What the exercise asks: Go line by line through the entries below and copy those containing the string "Rotorua".

Source information section start

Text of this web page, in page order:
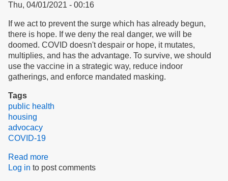
COVID
Thu, 04/01/2021 - 00:16
If we act to prevent the surge which has already begun,
there is hope. If we deny the real danger, we will be
doomed. COVID doesn't despair or hope, it mutates,
multiplies, and has the advantage. To survive, we should
use the vaccine in a strategic way, reduce indoor
gatherings, and enforce mandated masking.
Tags
public health
housing
advocacy
COVID-19
Read more
Doom
Log in to post comments
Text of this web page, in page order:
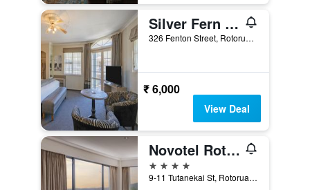
Silver Fern Rotorua Suites & Spa
326 Fenton Street, Rotorua, New Zealand
₹ 6,000
View Deal
Novotel Rotorua Lakeside
4 stars
9-11 Tutanekai St, Rotorua, New Zealand

Source information section end

Result:
Silver Fern Rotorua Suites & Spa
326 Fenton Street, Rotorua, New Zealand
Novotel Rotorua Lakeside
9-11 Tutanekai St, Rotorua, New Zealand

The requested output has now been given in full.